Truth, knowledge, validity and awareness –

Note: Constructive truths.
Sometimes what is considered true is purely dependant on standards created or made up by society or culture. Things only belong to certain classes or groups because we have defined it that way, not because it’s defined that was naturally or objectively beyond human definition. This also ties back into 8, as what is considered true is sometimes just a fabrication made by humans to make the world around us more understandable and explainable (which could be considered an illusion of understanding).

Social constructivism – Constructed things considered true, only determined through social processes
Consensus – Truths determined by mass-beliefs
Coherence – How well the truth fits into the working of a whole system
Correspondence – Seeing evidence of the truth repeatedly
Pragmatist – Ability to implement truth, verifying by putting concepts into action

Questioning the truth can lead to either validity of the truth, or discovery of new truths

Research Failure

What is Research?
Systematic investigation of a certain topic which results in coming to a conclusion about the subject based on the information gathered. Includes any formal gathering of information or data, as long as it serves a purpose in the research required. What counts as research and what is done depends on the intent of the research, and ‘research’ includes everything from start to finish of the scientific method used to come to the end conclusions about the subject. It’s generally alright to have an idea of what you’re looking for in the research, as long as it doesn’t create a bias in the research and you still look for data which contradicts what you expect to find. (

Research failure is a scenario where a certain aspect of research into a subject has been missed or improperly done – This can mean either making a mistake in an assumption for the research, or completely missing critical information about the subject. The reasons for this occurring can vary, but often it will come from the researcher(s) either going into the research with a specific outcome in mind (and failing to consider perspectives which don’t correlate to the desired outcome), or by having an assumption about the research subject which never gets fact-checked, and becomes a more glaring fault in their work later on.
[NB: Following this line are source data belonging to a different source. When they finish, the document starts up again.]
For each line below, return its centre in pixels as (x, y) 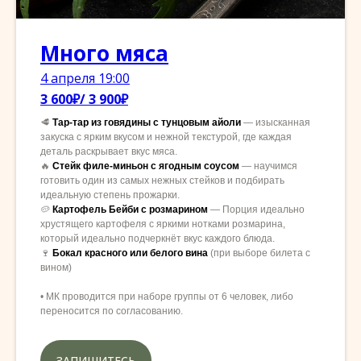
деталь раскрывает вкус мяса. (109, 152)
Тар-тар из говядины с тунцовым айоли (148, 123)
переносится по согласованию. (112, 311)
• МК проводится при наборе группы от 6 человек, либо (167, 297)
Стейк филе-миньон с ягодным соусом (147, 166)
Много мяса (104, 54)
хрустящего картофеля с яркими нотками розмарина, (163, 224)
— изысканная (277, 123)
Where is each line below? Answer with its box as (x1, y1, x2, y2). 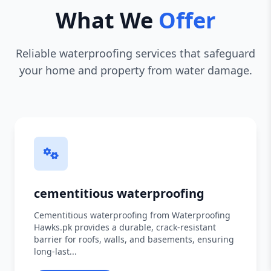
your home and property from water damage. (19, 63, 252, 77)
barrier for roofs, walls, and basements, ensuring (34, 233, 234, 245)
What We (56, 5, 158, 35)
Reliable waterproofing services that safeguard (16, 46, 255, 60)
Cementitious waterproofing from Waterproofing (34, 209, 230, 221)
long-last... (34, 246, 77, 257)
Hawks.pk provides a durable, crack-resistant (34, 221, 216, 233)

A research failure is not the same as an endeavour to prove something as true or false failing and instead proving the opposite to be the case – A case of a research endeavour failing could be the Michelson-Morley experiment, which set out to prove that light would travel at different speeds depending on the ‘flow’ of the medium is was moving through, but instead found that the speed was actually constant regardless of the movement of the medium light was moving through. ( This isn’t actually the same as a research failure however, as while it proved the original theory to be incorrect, it did come to a new understanding of the medium and otherwise can be considered a success as an actual research endeavour. Research failures aren’t related to the objective success or failure of the basis behind the research, only if there is a fundamental flaw of some kind which affects the reliability of the research.

For product research failures, this can simply be a case of assuming there’s a market for a specific product without actually putting in the research to see if that was actually the case, resulting in the overall product failing due to a lack of consumer interest (which was the case for products such as 3D TV, the Fuelband and the Amazon Fire Phone – 3D TV for lack of interest in the product, and the fire phone and FuelBand being too redundant to sell well).

One example of research failure in a scientific field could be the claims of a nuclear winter brought on by multiple nuclear explosions, made by Carl Sagan and additional co-authors in 1983. It was pointed out by atmospheric scientists that his conclusion didn’t actually account for all the factors which would affect the outcome of this, such as how high dust would have to reach to be unaffected by rainfall and thus reducing the cloud cover, and in turn the level of chilling caused. (Nuclear Winter of our Discontent Errors in the early research, such as a lacking understanding of the atmosphere and its factors, lead to an incorrect conclusion on the part of the researchers which needed to be pointed out by others.